Aron Streit, Inc.
- Type: Private
- Industry: Food
- Founded: Manhattan, New York City, U.S. (1916)
- Founder: Aron Streit
- Headquarters: Orangeburg, New York, United States
- Area served: United States Other International Cities
- Products: Kosher Food Products
- Website: StreitsMatzo.com

= Streit's =

American kosher food producer

Aron Streit, Inc. (sold under the name Streit's) is a kosher food company founded in Manhattan, New York City, best known for its matzo. It is the only family-owned and operated matzo company in the United States, and distributes matzo in select international markets. Streit's and its major competitor, New Jersey–based Manischewitz, together hold about 40 percent of the US matzo market.

The factory follows strict kosher laws. Only shomer Shabbat (Sabbath-observing) Jews are allowed to touch the dough. However, once the dough is baked, people of any religion and non-shomer Shabbat Jews are allowed to touch the matzo. The entire process of making the matzo is under Rabbinic supervision. During Passover, Jews are not allowed to eat leavened bread, so the dough must be baked within 18 minutes before it has had time to rise. If the dough sits for longer than this, it is considered chametz – no longer kosher for Passover – and must be discarded.

==History==
The company was founded in 1916 by Aron Streit, a Jewish immigrant from Austria who had made matzo there in the late 1800s. Its first factory was on Pitt Street on the Lower East Side of Manhattan. There, Streit and his business associate Rabbi Weinberger made each piece of matzo by hand. In 1925, with the growing number of Jewish immigrants congregating on the Lower East Side, Streit, along with his two sons, Jack and Irving, moved his business to nearby 150 Rivington Street. Soon thereafter they bought the adjacent buildings, where the company operated for 90 years, before moving in 2015.

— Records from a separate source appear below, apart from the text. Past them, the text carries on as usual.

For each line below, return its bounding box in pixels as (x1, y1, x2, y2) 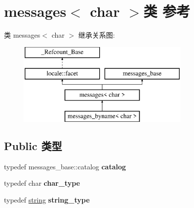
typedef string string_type (4, 194, 90, 205)
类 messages (4, 30, 40, 40)
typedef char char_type (4, 178, 80, 188)
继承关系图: (78, 30, 115, 40)
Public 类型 (4, 138, 62, 153)
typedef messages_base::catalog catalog (4, 161, 126, 171)

==Lower East Side factory==
Streit's 47000 sqft matzo factory, along with Katz's Delicatessen and Yonah Schimmel's Knish Bakery, was a surviving piece of the Lower East Side's Jewish heritage. At the turn of the 20th century, Jews, along with other European immigrants, were crammed into the many unsanitary tenements of the Lower East Side. In 1915 they made up 60 percent of the Lower East Side population. Because of the large Jewish presence, Jewish-centric businesses like Streit's opened and flourished. However, because of the poor living conditions, as soon as they financially could, many Jewish families moved out of the tenements to other areas in New York City, namely uptown and Brooklyn, slowly making Streit's a relic of the past.

Streit's Lower East Side matzo factory usually baked about 16,000 lbs of matzo each day. In preparation for Passover the factory ran 20 hours a day, testing its 30,000 lbs per day capacity.

==New factory==
Since the 1980s the Lower East Side has experienced hyper-gentrification. The neighborhood is now a burgeoning area with rising rents. The Streit family even considered at one point opening a café or bar that serves matzo, to go with the Lower East Side's new nightlife scene.

On December 20, 2007, it was announced that the factory had been listed for sale for $25 million. The Streit's family cited noise complaints, congested streets, and their desire to modernize its equipment as the reasons for their eventual move. Its realtor, Massey Knakel Realty Services, commented "the building will most likely be torn down and converted into luxury condominiums."

Midtown East-based Cogswell Realty bought the factory for $30.75 million in 2015. Cogswell closed on the properties, which together span roughly 50,000 square feet, in May 2015. Cogswell Lee Development and Gluck+, which is also the project's architect, are developing the condo building, and plan to festoon the lobby with Streit's memorabilia

The new Streit's factory at 171 Route 303, Orangeburg, New York, replaced the factory in Manhattan and warehouse and dry pack facility in Moonachie, New Jersey. Bag-and-box mixes like the matzo ball and soup mix, potato pancake mix, and most of the other side items had been made in New Jersey for years.

==Products==
Besides matzo, Streit's produces many other kosher products under its name. They also operate a separate label of foods called Ethnic Delights, which is mainly condiments and seasonings.